* _EXERCISE OBJECTIVE_: Copy the material below verbatim from the line with "Format [11, 113, 33, 121]" to the line with "微控制器的应用示例（冰箱） (48, 295, 230, 316)", both lines included, omitting pictures and every line outside that range.
------------------------------
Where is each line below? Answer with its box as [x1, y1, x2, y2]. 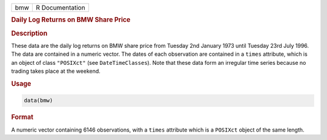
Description [11, 29, 48, 38]
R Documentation [36, 4, 85, 12]
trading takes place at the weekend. [11, 67, 101, 75]
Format [11, 113, 33, 121]
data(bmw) [24, 97, 53, 104]
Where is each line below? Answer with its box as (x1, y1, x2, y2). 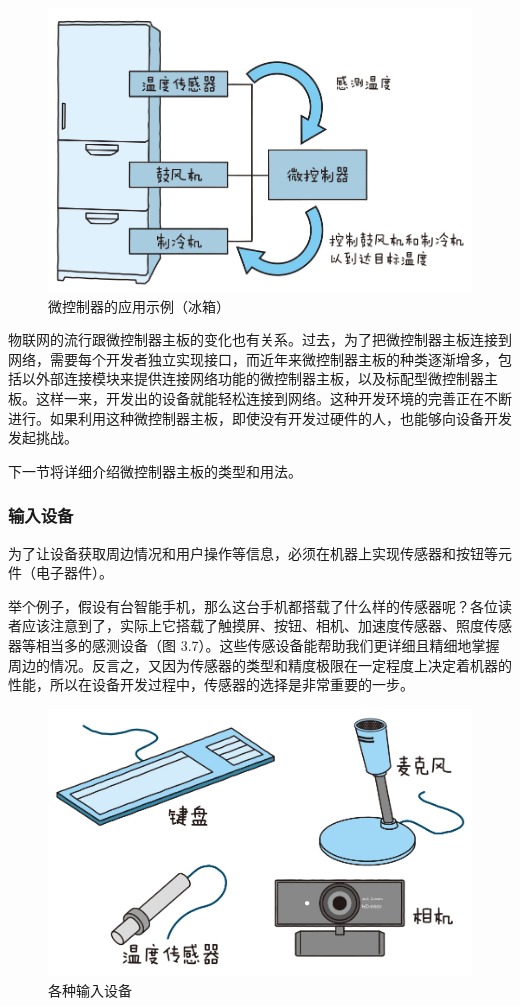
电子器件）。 (35, 562, 113, 583)
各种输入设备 (48, 979, 132, 1000)
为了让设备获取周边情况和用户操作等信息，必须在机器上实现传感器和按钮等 (8, 542, 498, 563)
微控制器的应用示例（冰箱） (48, 295, 230, 316)
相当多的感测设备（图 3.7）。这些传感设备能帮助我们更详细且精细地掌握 (35, 635, 500, 655)
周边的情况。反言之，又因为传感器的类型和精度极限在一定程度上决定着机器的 (8, 654, 512, 675)
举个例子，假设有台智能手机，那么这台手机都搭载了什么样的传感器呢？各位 (8, 595, 498, 616)
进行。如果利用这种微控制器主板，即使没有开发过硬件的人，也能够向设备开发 (8, 407, 512, 428)
------------------------------
* _RESPONSE AREA_:
Format [11, 113, 33, 121]
data(bmw) [24, 97, 53, 104]
Where is each line below? Answer with its box as (x1, y1, x2, y2). 
电子器件）。 (35, 562, 113, 583)
各种输入设备 (48, 979, 132, 1000)
为了让设备获取周边情况和用户操作等信息，必须在机器上实现传感器和按钮等 (8, 542, 498, 563)
微控制器的应用示例（冰箱） (48, 295, 230, 316)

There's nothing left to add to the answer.